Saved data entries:
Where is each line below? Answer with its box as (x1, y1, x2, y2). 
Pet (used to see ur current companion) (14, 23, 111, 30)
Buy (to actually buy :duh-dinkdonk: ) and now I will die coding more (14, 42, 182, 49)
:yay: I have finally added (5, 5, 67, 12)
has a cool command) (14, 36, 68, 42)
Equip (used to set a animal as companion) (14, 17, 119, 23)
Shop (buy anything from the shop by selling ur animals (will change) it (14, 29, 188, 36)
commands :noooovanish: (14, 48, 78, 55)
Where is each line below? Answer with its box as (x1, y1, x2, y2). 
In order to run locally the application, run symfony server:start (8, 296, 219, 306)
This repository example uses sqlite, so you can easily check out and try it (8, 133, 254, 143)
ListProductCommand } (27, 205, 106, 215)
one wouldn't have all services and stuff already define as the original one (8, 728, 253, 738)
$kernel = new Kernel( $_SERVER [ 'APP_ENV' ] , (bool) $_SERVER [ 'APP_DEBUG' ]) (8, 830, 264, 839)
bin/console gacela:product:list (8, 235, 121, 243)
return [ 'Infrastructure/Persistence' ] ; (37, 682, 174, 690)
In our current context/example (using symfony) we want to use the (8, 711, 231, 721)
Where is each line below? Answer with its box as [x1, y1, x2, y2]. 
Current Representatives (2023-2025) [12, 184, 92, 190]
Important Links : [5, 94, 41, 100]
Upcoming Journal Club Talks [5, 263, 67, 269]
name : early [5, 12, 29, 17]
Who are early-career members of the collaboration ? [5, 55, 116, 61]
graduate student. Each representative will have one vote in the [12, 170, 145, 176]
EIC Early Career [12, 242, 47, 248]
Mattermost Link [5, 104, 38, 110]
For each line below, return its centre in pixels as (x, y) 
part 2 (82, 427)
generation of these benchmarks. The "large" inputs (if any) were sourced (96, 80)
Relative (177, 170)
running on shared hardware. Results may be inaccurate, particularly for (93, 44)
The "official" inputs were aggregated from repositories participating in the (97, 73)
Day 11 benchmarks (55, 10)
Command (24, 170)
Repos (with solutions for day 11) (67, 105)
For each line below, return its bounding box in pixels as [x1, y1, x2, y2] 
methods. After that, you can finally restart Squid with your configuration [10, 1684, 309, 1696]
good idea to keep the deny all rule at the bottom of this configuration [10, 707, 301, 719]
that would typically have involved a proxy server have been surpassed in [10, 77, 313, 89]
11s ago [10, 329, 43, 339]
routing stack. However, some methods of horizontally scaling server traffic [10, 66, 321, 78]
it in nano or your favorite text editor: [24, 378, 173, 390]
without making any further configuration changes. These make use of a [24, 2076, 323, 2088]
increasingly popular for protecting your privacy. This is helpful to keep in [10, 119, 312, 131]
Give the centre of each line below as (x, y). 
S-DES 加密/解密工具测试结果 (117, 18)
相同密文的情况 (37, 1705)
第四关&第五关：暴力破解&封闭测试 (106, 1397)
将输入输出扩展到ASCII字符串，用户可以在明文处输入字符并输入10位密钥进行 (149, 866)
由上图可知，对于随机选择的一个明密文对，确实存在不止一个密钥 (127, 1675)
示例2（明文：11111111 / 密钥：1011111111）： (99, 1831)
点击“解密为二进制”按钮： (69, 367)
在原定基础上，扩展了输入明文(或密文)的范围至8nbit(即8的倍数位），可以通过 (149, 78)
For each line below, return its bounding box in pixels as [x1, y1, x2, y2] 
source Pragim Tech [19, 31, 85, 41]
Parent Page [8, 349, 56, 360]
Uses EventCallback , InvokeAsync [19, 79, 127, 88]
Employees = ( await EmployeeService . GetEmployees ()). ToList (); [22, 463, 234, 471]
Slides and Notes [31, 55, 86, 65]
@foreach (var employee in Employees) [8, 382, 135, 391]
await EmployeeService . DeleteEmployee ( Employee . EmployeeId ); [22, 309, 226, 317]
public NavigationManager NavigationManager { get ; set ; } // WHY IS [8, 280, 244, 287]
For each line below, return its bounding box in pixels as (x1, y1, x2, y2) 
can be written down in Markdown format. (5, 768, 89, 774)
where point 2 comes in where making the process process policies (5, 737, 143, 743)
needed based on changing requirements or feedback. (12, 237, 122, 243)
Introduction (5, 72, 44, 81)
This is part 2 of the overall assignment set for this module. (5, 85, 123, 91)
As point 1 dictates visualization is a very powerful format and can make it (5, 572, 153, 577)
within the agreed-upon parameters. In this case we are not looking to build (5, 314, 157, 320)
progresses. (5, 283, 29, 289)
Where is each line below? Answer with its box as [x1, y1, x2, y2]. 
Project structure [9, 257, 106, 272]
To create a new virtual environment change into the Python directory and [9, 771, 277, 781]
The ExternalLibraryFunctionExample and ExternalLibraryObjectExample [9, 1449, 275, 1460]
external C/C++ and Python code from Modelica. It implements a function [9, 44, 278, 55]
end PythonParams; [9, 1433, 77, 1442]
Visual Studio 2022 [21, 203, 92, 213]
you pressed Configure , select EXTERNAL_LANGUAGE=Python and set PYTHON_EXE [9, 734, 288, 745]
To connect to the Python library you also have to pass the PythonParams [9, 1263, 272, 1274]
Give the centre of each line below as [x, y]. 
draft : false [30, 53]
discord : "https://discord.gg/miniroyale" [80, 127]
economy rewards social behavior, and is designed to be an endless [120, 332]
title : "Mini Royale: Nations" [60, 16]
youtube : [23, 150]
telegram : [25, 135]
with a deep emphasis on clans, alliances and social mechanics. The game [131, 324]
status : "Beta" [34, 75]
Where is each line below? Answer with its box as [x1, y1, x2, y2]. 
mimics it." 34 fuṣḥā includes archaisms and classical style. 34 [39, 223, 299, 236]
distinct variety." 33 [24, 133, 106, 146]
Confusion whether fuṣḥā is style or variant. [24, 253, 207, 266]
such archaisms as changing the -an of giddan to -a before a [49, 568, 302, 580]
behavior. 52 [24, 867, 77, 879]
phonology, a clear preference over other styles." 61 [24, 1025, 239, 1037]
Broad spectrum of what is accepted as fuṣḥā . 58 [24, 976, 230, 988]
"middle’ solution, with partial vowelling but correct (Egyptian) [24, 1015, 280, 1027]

● **Instructions for the task**:
Copy out every line of the data in which the word "format" is found.

● **Solution to the exercise**:
can be written down in Markdown format. (5, 768, 89, 774)
As point 1 dictates visualization is a very powerful format and can make it (5, 572, 153, 577)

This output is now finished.